Saturday, October 20, 2007
Vision Of A Clown
Irrational. Completely irrational.
Who would ever seriously consider putting an upscale hotel next to a sewage treatment plant? Did they think the letters P.U. were only an abbreviation for public utility?
And besides that, why did the City of Plattsburgh go ahead and prepare the lakeside lot before a firm deal was in place to build the hotel-conference center?
Mucho bucks were spent to have the area cleaned up. Also, the ground was compacted to support the new structure and even a parking lot was installed, complete with fancy lampposts. But still no hotel: it remains a pipe dream. (Well, at least the empty parking lot gives seagulls a place to hang out.)

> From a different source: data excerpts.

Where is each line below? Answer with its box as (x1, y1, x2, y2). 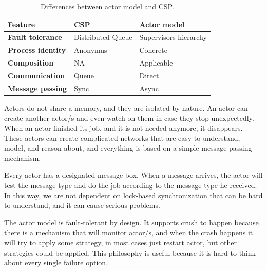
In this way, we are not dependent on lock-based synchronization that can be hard (4, 190, 263, 200)
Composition (8, 57, 54, 68)
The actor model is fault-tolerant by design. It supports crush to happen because (4, 217, 259, 227)
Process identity (8, 45, 66, 55)
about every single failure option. (4, 257, 108, 268)
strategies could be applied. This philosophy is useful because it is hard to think (4, 247, 256, 258)
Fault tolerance (8, 32, 62, 43)
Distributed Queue (73, 32, 132, 43)
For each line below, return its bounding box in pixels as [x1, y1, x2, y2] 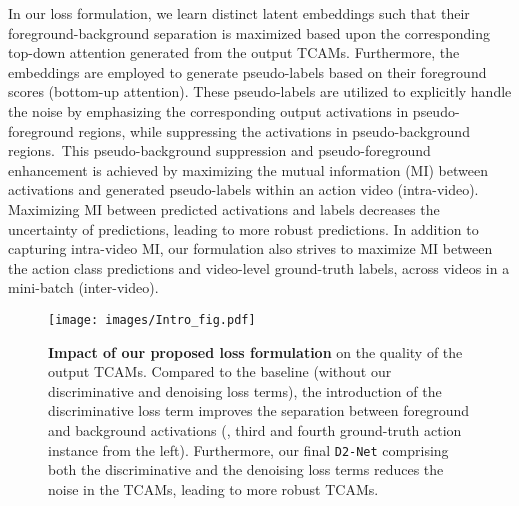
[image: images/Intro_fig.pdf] [48, 312, 256, 327]
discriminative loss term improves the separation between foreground [48, 400, 469, 421]
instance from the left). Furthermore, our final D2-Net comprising [48, 439, 449, 460]
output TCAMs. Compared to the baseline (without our [48, 361, 392, 382]
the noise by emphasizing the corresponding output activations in [8, 100, 409, 121]
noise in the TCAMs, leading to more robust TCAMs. [48, 478, 379, 499]
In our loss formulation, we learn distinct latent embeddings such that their [8, 3, 470, 23]
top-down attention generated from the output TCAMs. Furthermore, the [8, 42, 460, 63]
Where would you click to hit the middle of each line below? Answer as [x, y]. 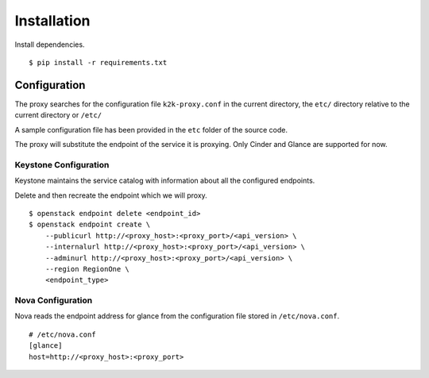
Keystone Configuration [62, 164]
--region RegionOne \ [87, 269]
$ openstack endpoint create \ [90, 225]
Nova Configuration [54, 300]
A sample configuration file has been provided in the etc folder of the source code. [151, 129]
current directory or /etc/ [58, 115]
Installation [52, 21]
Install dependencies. [50, 44]
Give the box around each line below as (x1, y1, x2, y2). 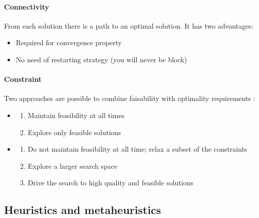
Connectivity (4, 1, 50, 12)
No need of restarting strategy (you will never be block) (16, 54, 187, 64)
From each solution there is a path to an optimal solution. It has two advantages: (4, 20, 253, 31)
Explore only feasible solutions (28, 127, 121, 137)
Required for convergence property (16, 37, 122, 48)
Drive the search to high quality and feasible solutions (28, 177, 193, 188)
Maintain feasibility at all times (28, 110, 125, 120)
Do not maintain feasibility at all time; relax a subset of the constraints (28, 144, 247, 154)
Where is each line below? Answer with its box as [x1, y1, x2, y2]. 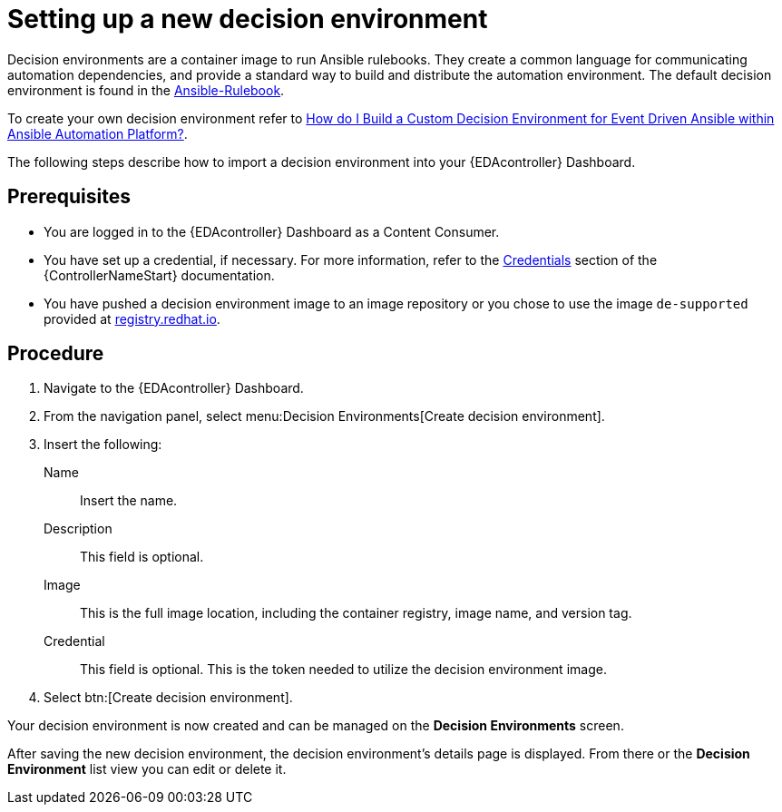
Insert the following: [44, 436, 162, 453]
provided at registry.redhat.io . [44, 310, 220, 327]
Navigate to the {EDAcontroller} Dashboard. [44, 380, 304, 396]
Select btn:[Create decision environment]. [44, 690, 293, 706]
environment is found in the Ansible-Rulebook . [7, 82, 285, 98]
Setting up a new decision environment [7, 4, 488, 34]
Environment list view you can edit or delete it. [7, 761, 287, 778]
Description [44, 521, 112, 537]
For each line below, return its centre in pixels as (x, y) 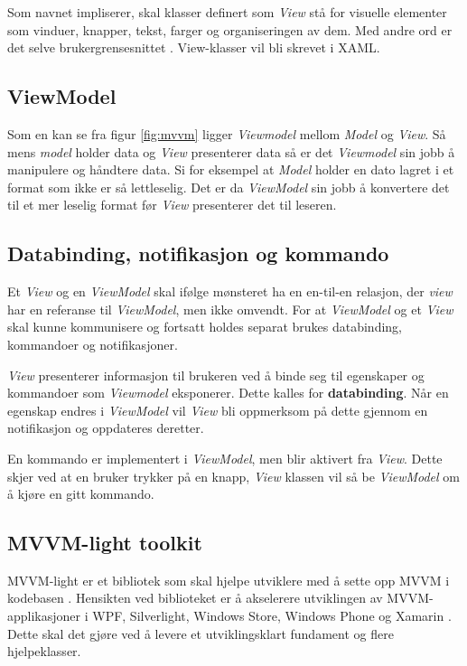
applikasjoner (44, 616)
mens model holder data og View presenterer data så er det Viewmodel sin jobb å (231, 151)
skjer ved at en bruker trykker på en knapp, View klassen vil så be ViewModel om (233, 476)
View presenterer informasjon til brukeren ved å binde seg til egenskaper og (216, 375)
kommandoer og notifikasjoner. (93, 344)
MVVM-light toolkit (105, 543)
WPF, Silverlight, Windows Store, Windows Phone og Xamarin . (272, 616)
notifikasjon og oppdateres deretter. (106, 428)
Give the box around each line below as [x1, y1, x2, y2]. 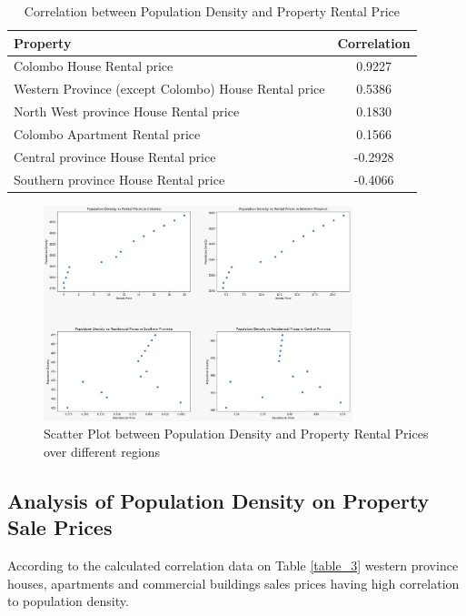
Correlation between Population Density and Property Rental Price [24, 2, 400, 20]
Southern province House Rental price [14, 169, 225, 188]
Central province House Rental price [14, 146, 216, 166]
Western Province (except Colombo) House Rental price [14, 79, 325, 98]
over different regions [44, 441, 161, 460]
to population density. [7, 591, 129, 611]
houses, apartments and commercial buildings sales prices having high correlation [7, 573, 460, 592]
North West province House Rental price [14, 102, 240, 121]
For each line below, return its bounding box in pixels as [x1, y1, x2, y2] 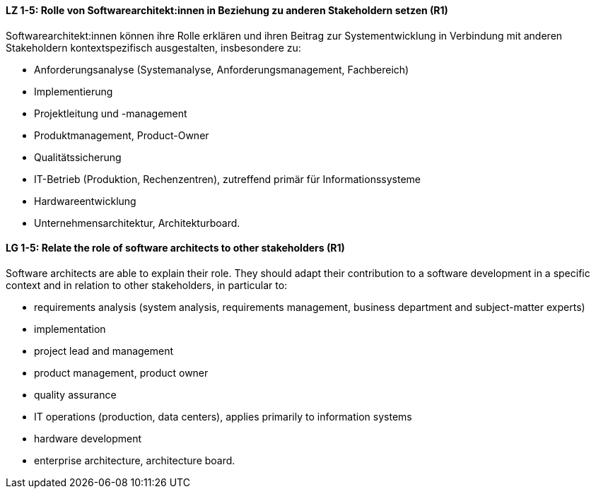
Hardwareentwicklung [34, 194, 136, 207]
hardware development [34, 432, 142, 445]
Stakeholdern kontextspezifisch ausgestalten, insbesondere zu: [6, 41, 301, 54]
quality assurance [34, 388, 117, 401]
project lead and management [34, 344, 174, 357]
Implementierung [34, 85, 113, 98]
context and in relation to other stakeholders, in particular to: [6, 278, 288, 291]
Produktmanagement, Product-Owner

What caused this madness? The story heard on the street (OK, it was actually heard in a back alley) is that supernatural intervention triggered the inexplicable inanity.
One sunny afternoon a former city leader was down by the lake, drinking away on a twelve pack of Neutron Bomb Malt Liquor he had purchased with a city credit card. Suddenly a vision rose up in front of him: a circus clown 902 feet tall. The city leader dropped his can (and also his bladder).
With a raspy ethereal voice the Great Clown boomed: “In my name build a hotel here.”
And with the pop of a clown hammer the vision disappeared.
If anything is going to motivate someone to make rash decisions, it has to be a 902-foot-tall clown.
Incredible, you say? Can’t be true? Well, there are those who say that if you stand at the right spot in the parking lot built for the nonexistent hotel, you can see the Great Clown, even snap a photo of it.
Of course, photos can be faked. And as for those who see the towering clown, maybe history repeats itself a la the Oracle of Delphi. But instead of inhaling intoxicating gas from beneath the earth, they’ve been breathing a surfeit of fecal miasma from the sewage treatment plant.